Molecular Composition of the Scent of the Analyzed Hemp Flowers

As a complementary visualization of odor-active compounds distribution across cultivars, Principal Component Analysis (Figure 3) was performed based on FD factors obtained through AEDA, highlighting differences in sensory profiles and the molecular compositions between cultivars. The first two principal components (PC1 and PC2) explained 29.4% and 22.9% of the total variance, respectively. PG074 and PG075.1 are grouped together in the lower right quadrant, being associated with fruity and tropical-smelling odorants such as esters, acids, Furaneol, and thiols, reflecting their strawberry-like aroma. PG071 and PG073 were also nearby fruity esters, but PG071 associated more closely with other sweaty-smelling odorants like 3-methylbutanoic acid and butanoic acid. Meanwhile, PG073 aligns more with β-caryophyllene, skatole, and linalool, reflecting earthy, herbal, and slightly sweet characteristics. PG076 clustered separately, driven by citrusy and terpene-like compounds such as β-pinene and α-humulene. PG072 was positioned in the upper left region and associated with compounds like p-cresol, and 2-methoxyphenol, suggesting its turpentine-like and spicy description.
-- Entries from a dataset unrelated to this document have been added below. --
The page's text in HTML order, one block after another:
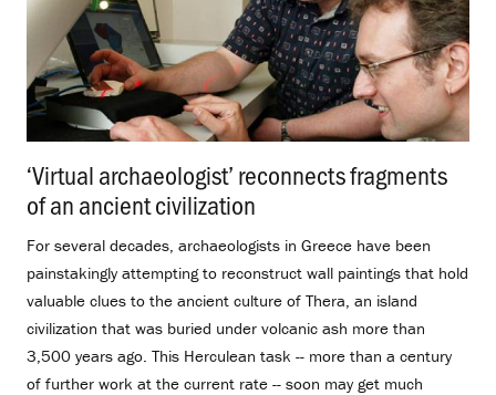
‘Virtual archaeologist’ reconnects fragments
of an ancient civilization
For several decades, archaeologists in Greece have been
painstakingly attempting to reconstruct wall paintings that hold
valuable clues to the ancient culture of Thera, an island
civilization that was buried under volcanic ash more than
3,500 years ago. This Herculean task -- more than a century
of further work at the current rate -- soon may get much
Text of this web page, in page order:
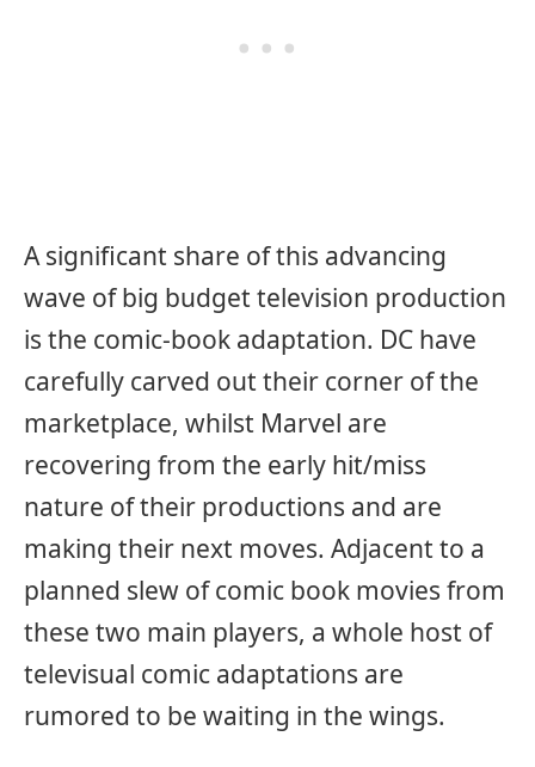
A significant share of this advancing
wave of big budget television production
is the comic-book adaptation. DC have
carefully carved out their corner of the
marketplace, whilst Marvel are
recovering from the early hit/miss
nature of their productions and are
making their next moves. Adjacent to a
planned slew of comic book movies from
these two main players, a whole host of
televisual comic adaptations are
rumored to be waiting in the wings.
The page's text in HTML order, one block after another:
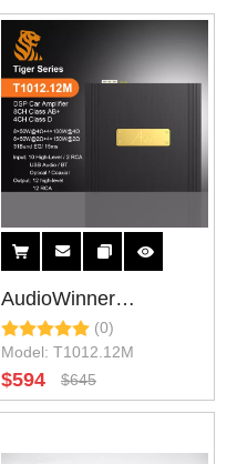
AudioWinner
T1012.12M 12 Ch DSP
with 12 Channel Hi
(0)
Model: T1012.12M
$594 $645
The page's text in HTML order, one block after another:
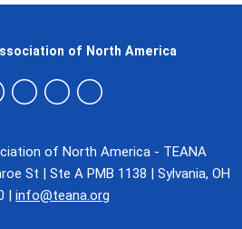
of North America - TEANA
St | Ste A PMB 1138 | Sylvania, OH
| info@teana.org
of North America
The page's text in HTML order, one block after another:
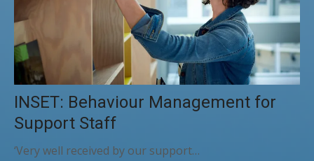
INSET: Behaviour Management for
Support Staff
‘Very well received by our support…
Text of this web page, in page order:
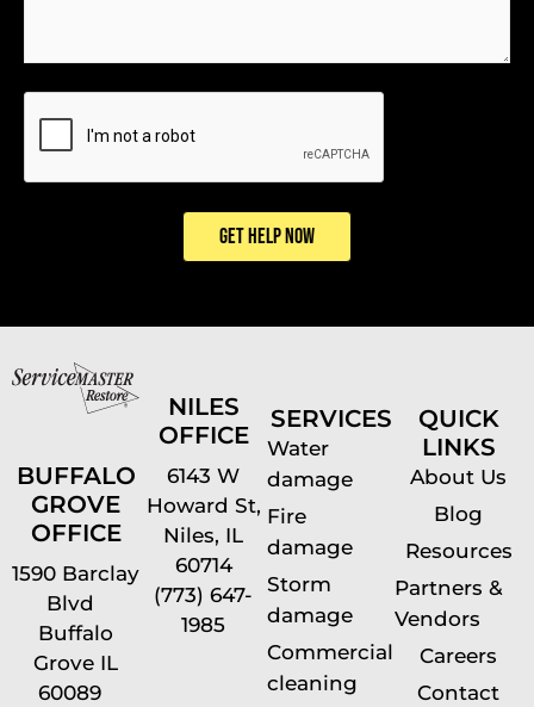
GET HELP NOW
BUFFALO
GROVE
OFFICE
1590 Barclay
Blvd
Buffalo
Grove IL
60089
NILES
OFFICE
6143 W
Howard St,
Niles, IL
60714
(773) 647-
1985
SERVICES
Water
damage
Fire
damage
Storm
damage
Commercial
cleaning
QUICK
LINKS
About Us
Blog
Resources
Partners &
Vendors
Careers
Contact
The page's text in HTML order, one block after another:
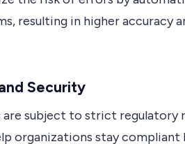
resulting in higher accuracy
Security
are subject to strict regulatory
organizations stay
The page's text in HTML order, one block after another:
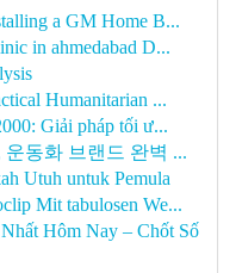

In summary, the present study provides the first comprehensive sensory-guided investigation into the composition of the odor-active compounds of dried hemp flowers, revealing the intricate interplay between terpenes, esters, sulfur compounds, and previously underexplored odorants such as phenolic compounds, volatile acids, and furanones. Through AEDA analysis, 52 odor-active compounds have been identified. There are 38 odorants that had not been reported in dried hemp flowers before and six that were identified in hemp material for the first time. The presence of these new odor-active components further supports the idea that certain odorants may be formed or released during drying and curing. Future research is needed to explore how enzymatic or oxidative pathways contribute to these transformations. The findings of the study underline the importance of the use of sensory-guided techniques such as the GC-O in combination with AEDA as an unequivocal step to understanding odor impressions on a molecular level. To fully understand the contribution of these odor-active odorants, future studies need to be performed with the aim to quantitate these key odorants by stable isotope dilution assays (SIDA) to accurately determine their dose-over-threshold (DoT) values. Furthermore, reconstitution and omission studies will be necessary to assess the precise impact of individual compounds and their synergies in the hemp aroma space. Ultimately, these insights lay the groundwork for breeding strategies aimed at enhancing specific aroma attributes in hemp cultivars. By deepening the knowledge of cannabis secondary metabolism, targeted breeding efforts could optimize the production of desirable odorant compounds, catering to distinct market preferences in food, fragrance, and cannabis-based consumer products.